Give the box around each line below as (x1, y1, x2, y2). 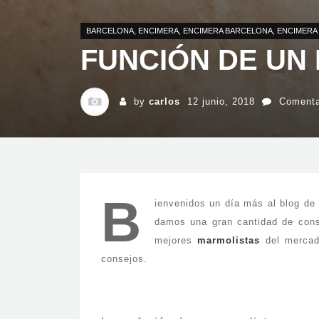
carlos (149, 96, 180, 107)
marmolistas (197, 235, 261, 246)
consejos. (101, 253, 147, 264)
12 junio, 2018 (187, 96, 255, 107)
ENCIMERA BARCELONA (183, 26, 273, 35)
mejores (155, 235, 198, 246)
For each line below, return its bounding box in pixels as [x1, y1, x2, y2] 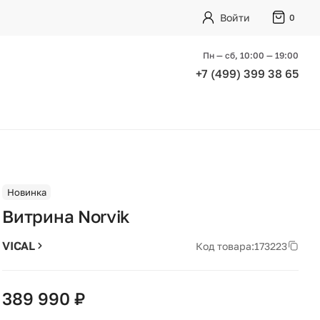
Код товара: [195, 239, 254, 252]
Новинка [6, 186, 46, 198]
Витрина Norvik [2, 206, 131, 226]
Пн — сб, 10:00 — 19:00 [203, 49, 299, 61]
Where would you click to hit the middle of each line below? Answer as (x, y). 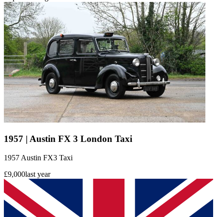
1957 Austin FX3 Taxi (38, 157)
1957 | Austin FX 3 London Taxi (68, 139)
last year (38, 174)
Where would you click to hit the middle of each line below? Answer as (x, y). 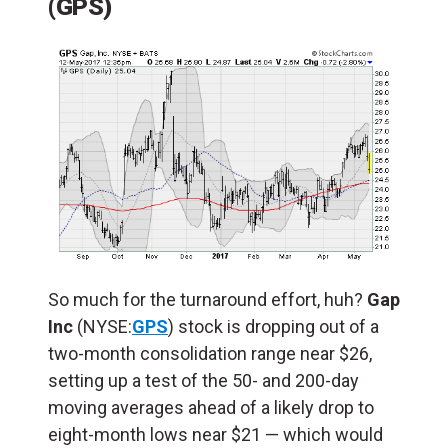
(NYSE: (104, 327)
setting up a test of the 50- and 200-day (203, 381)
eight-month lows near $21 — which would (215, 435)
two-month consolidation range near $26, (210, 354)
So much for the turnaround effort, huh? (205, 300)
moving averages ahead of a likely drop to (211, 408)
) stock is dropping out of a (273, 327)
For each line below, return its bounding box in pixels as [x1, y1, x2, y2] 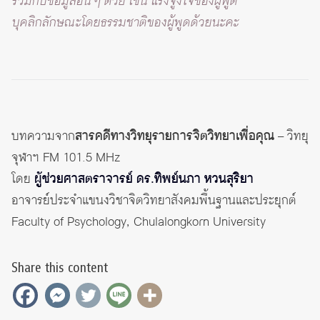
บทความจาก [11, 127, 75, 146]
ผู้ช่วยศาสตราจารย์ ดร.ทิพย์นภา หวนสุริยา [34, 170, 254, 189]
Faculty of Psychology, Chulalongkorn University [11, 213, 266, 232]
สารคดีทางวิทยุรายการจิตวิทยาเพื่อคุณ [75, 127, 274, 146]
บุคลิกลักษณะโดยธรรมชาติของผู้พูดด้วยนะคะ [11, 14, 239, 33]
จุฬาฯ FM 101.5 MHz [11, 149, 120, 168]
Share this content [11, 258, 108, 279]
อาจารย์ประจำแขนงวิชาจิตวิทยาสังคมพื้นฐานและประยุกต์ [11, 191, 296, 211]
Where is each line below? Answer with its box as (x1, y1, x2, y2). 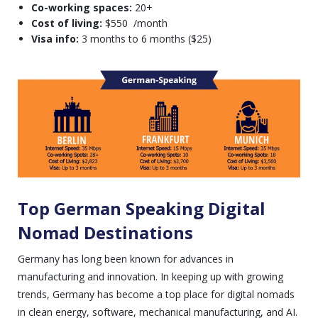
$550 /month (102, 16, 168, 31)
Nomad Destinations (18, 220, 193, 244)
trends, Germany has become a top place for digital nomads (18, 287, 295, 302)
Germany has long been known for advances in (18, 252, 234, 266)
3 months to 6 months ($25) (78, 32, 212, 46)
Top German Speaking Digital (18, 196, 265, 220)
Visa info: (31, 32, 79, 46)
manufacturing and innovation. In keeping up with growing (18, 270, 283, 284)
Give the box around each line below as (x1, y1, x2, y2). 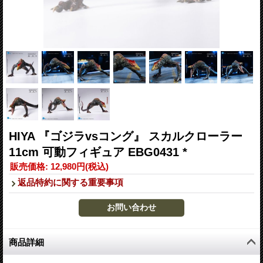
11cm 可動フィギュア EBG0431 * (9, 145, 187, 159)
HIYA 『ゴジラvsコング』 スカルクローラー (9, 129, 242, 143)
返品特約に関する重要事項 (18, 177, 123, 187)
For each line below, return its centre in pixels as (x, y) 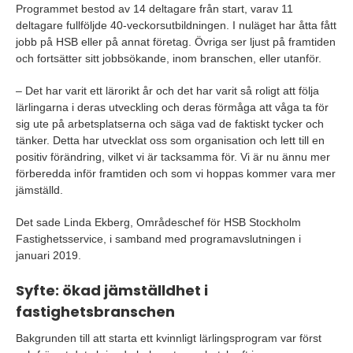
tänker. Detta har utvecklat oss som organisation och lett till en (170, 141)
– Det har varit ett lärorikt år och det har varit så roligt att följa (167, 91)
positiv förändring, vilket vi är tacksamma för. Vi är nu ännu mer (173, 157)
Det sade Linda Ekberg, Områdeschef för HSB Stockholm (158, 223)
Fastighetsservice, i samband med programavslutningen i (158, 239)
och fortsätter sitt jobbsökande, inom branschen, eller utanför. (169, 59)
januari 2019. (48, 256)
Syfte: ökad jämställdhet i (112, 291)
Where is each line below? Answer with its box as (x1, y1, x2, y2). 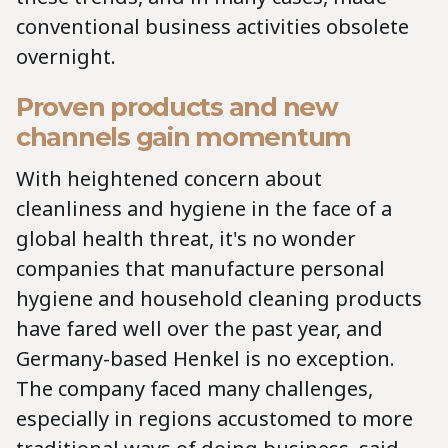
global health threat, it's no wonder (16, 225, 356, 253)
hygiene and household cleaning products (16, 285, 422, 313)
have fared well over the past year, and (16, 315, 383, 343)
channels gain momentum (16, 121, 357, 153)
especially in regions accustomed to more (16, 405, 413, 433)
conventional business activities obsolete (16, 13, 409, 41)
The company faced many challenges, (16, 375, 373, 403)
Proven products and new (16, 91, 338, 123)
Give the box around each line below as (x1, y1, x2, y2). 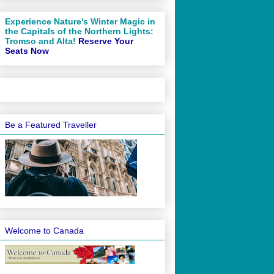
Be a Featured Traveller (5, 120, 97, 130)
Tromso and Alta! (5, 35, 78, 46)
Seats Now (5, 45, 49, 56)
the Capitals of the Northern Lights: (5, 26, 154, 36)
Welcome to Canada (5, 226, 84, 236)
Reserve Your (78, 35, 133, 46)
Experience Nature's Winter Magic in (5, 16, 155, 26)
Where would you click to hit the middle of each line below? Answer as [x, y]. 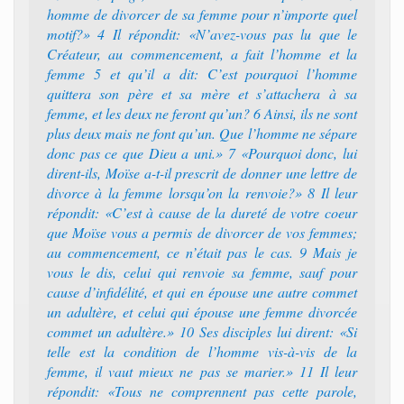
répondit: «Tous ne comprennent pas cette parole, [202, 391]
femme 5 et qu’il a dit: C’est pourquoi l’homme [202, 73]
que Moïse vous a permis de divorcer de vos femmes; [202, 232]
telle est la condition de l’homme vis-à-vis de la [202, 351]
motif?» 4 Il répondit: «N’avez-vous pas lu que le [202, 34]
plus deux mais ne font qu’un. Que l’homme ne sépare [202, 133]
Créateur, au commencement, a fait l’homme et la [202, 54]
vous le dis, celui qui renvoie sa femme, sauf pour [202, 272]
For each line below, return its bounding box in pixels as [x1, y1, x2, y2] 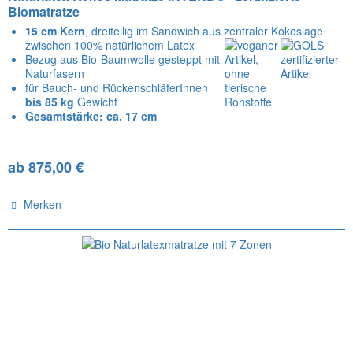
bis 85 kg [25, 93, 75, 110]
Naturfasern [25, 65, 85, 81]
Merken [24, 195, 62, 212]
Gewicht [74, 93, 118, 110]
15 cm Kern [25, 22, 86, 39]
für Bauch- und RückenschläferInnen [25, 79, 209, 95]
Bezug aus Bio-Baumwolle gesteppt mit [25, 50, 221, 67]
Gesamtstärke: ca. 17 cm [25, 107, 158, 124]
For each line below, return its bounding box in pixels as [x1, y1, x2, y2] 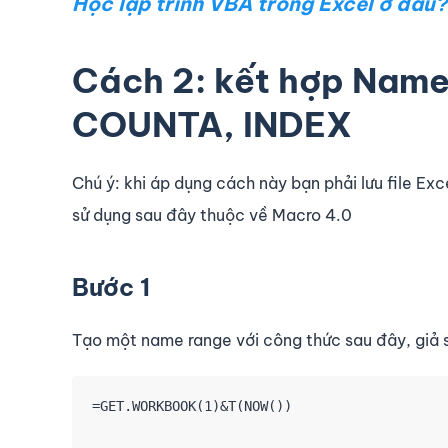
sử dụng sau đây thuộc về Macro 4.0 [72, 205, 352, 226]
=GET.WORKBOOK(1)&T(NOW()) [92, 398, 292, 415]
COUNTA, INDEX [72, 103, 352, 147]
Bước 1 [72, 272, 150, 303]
● ● ● ●
→ Goal of the exercise
Without including any picture, write out the material above verbatim.

→ Answer to this exercise
Give the box around each line below as (x1, y1, x2, y2). 
carlos (149, 96, 180, 107)
marmolistas (197, 235, 261, 246)
consejos. (101, 253, 147, 264)
12 junio, 2018 (187, 96, 255, 107)
ENCIMERA BARCELONA (183, 26, 273, 35)
mejores (155, 235, 198, 246)
For each line below, return its bounding box in pixels as [x1, y1, x2, y2] 
Код товара: [195, 239, 254, 252]
Новинка [6, 186, 46, 198]
Витрина Norvik [2, 206, 131, 226]
Пн — сб, 10:00 — 19:00 [203, 49, 299, 61]
Where would you click to hit the middle of each line below? Answer as (x, y). 
1957 Austin FX3 Taxi (38, 157)
1957 | Austin FX 3 London Taxi (68, 139)
last year (38, 174)
Where would you click to hit the middle of each line below? Answer as (x, y). 
(NYSE: (104, 327)
setting up a test of the 50- and 200-day (203, 381)
eight-month lows near $21 — which would (215, 435)
two-month consolidation range near $26, (210, 354)
So much for the turnaround effort, huh? (205, 300)
moving averages ahead of a likely drop to (211, 408)
) stock is dropping out of a (273, 327)
For each line below, return its bounding box in pixels as [x1, y1, x2, y2] 
บทความจาก [11, 127, 75, 146]
ผู้ช่วยศาสตราจารย์ ดร.ทิพย์นภา หวนสุริยา [34, 170, 254, 189]
Faculty of Psychology, Chulalongkorn University [11, 213, 266, 232]
สารคดีทางวิทยุรายการจิตวิทยาเพื่อคุณ [75, 127, 274, 146]
บุคลิกลักษณะโดยธรรมชาติของผู้พูดด้วยนะคะ [11, 14, 239, 33]
จุฬาฯ FM 101.5 MHz [11, 149, 120, 168]
Share this content [11, 258, 108, 279]
อาจารย์ประจำแขนงวิชาจิตวิทยาสังคมพื้นฐานและประยุกต์ [11, 191, 296, 211]
Where is each line below? Answer with its box as (x1, y1, x2, y2). 
$550 /month (102, 16, 168, 31)
Nomad Destinations (18, 220, 193, 244)
trends, Germany has become a top place for digital nomads (18, 287, 295, 302)
Germany has long been known for advances in (18, 252, 234, 266)
3 months to 6 months ($25) (78, 32, 212, 46)
Top German Speaking Digital (18, 196, 265, 220)
Visa info: (31, 32, 79, 46)
manufacturing and innovation. In keeping up with growing (18, 270, 283, 284)
Give the box around each line below as (x1, y1, x2, y2). 
11cm 可動フィギュア EBG0431 * (9, 145, 187, 159)
HIYA 『ゴジラvsコング』 スカルクローラー (9, 129, 242, 143)
返品特約に関する重要事項 (18, 177, 123, 187)
For each line below, return its centre in pixels as (x, y) 
tänker. Detta har utvecklat oss som organisation och lett till en (170, 141)
– Det har varit ett lärorikt år och det har varit så roligt att följa (167, 91)
positiv förändring, vilket vi är tacksamma för. Vi är nu ännu mer (173, 157)
Det sade Linda Ekberg, Områdeschef för HSB Stockholm (158, 223)
Fastighetsservice, i samband med programavslutningen i (158, 239)
och fortsätter sitt jobbsökande, inom branschen, eller utanför. (169, 59)
januari 2019. (48, 256)
Syfte: ökad jämställdhet i (112, 291)
Where is each line below? Answer with its box as (x1, y1, x2, y2). 
global health threat, it's no wonder (16, 225, 356, 253)
hygiene and household cleaning products (16, 285, 422, 313)
have fared well over the past year, and (16, 315, 383, 343)
channels gain momentum (16, 121, 357, 153)
especially in regions accustomed to more (16, 405, 413, 433)
conventional business activities obsolete (16, 13, 409, 41)
The company faced many challenges, (16, 375, 373, 403)
Proven products and new (16, 91, 338, 123)
Give the box around each line below as (x1, y1, x2, y2). 
Be a Featured Traveller (5, 120, 97, 130)
Tromso and Alta! (5, 35, 78, 46)
Seats Now (5, 45, 49, 56)
the Capitals of the Northern Lights: (5, 26, 154, 36)
Welcome to Canada (5, 226, 84, 236)
Reserve Your (78, 35, 133, 46)
Experience Nature's Winter Magic in (5, 16, 155, 26)
Where would you click to hit the middle of each line below? Answer as [x, y]. 
répondit: «Tous ne comprennent pas cette parole, [202, 391]
femme 5 et qu’il a dit: C’est pourquoi l’homme [202, 73]
que Moïse vous a permis de divorcer de vos femmes; [202, 232]
telle est la condition de l’homme vis-à-vis de la [202, 351]
motif?» 4 Il répondit: «N’avez-vous pas lu que le [202, 34]
plus deux mais ne font qu’un. Que l’homme ne sépare [202, 133]
Créateur, au commencement, a fait l’homme et la [202, 54]
vous le dis, celui qui renvoie sa femme, sauf pour [202, 272]
For each line below, return its bounding box in pixels as [x1, y1, x2, y2] 
bis 85 kg [25, 93, 75, 110]
Naturfasern [25, 65, 85, 81]
Merken [24, 195, 62, 212]
Gewicht [74, 93, 118, 110]
15 cm Kern [25, 22, 86, 39]
für Bauch- und RückenschläferInnen [25, 79, 209, 95]
Bezug aus Bio-Baumwolle gesteppt mit [25, 50, 221, 67]
Gesamtstärke: ca. 17 cm [25, 107, 158, 124]
For each line below, return its bounding box in pixels as [x1, y1, x2, y2] 
sử dụng sau đây thuộc về Macro 4.0 [72, 205, 352, 226]
=GET.WORKBOOK(1)&T(NOW()) [92, 398, 292, 415]
COUNTA, INDEX [72, 103, 352, 147]
Bước 1 [72, 272, 150, 303]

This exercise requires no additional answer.